» Required action: Beginning at the line that includes "Spoof news archive" in the entries below, print each line exactly as it appears, through the last one.

-- Exercise data follows --

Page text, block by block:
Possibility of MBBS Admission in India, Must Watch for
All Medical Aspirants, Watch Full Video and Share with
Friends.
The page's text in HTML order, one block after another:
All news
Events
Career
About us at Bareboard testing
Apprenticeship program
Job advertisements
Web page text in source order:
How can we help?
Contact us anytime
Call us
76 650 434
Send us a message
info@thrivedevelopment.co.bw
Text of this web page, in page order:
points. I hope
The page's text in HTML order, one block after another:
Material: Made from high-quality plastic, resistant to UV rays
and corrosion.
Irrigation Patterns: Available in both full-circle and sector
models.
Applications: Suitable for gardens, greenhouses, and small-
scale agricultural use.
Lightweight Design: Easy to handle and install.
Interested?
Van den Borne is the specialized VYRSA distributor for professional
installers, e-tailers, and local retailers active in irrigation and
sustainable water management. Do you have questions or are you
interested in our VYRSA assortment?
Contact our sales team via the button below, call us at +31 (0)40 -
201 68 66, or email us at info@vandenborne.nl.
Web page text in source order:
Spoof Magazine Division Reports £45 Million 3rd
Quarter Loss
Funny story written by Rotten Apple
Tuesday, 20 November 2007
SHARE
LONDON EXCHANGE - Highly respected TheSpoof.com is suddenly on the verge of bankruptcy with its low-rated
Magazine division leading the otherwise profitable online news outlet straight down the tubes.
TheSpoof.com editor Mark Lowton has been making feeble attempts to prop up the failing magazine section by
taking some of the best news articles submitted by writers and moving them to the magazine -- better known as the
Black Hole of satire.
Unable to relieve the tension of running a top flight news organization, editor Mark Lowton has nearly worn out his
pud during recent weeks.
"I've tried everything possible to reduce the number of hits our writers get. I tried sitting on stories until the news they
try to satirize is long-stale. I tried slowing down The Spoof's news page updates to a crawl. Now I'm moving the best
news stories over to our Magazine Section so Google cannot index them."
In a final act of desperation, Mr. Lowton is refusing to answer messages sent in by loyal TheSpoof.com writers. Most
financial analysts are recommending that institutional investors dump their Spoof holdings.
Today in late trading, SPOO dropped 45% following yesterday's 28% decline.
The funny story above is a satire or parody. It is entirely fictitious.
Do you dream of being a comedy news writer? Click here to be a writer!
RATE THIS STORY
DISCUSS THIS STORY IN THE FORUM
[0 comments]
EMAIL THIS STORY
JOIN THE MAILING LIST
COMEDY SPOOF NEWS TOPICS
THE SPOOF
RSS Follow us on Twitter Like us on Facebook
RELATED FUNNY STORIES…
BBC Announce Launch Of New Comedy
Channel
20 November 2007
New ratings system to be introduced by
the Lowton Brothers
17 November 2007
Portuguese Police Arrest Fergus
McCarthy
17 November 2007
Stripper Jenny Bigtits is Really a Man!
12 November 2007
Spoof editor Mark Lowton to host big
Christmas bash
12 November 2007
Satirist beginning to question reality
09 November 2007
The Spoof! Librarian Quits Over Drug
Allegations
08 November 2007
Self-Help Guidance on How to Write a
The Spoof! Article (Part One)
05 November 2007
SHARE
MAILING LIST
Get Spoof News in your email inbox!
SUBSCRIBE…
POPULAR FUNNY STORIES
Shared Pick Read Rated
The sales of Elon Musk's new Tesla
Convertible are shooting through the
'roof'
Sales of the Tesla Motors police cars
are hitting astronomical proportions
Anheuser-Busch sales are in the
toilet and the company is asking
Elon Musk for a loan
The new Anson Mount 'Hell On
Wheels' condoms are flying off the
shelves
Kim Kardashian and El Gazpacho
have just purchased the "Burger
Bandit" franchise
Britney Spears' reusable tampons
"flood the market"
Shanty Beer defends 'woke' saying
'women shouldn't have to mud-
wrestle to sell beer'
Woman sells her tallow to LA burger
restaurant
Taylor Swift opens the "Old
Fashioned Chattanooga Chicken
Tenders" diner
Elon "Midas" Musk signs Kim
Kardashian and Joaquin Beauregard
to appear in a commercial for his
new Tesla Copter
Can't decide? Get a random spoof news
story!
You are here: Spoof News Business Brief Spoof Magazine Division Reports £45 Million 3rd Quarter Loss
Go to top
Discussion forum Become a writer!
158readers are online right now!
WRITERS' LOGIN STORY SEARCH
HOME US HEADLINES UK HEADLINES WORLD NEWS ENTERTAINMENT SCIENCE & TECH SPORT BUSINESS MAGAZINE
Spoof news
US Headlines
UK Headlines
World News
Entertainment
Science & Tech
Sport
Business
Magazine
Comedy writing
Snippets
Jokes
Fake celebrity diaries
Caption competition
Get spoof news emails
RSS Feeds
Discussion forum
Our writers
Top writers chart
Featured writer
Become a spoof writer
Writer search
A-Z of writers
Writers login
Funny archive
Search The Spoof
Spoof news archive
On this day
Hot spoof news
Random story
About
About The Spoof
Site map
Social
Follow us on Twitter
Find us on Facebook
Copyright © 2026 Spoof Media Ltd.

-- Exercise data concluded --

» Reply to the task:
Spoof news archive
On this day
Hot spoof news
Random story
About
About The Spoof
Site map
Social
Follow us on Twitter
Find us on Facebook
Copyright © 2026 Spoof Media Ltd.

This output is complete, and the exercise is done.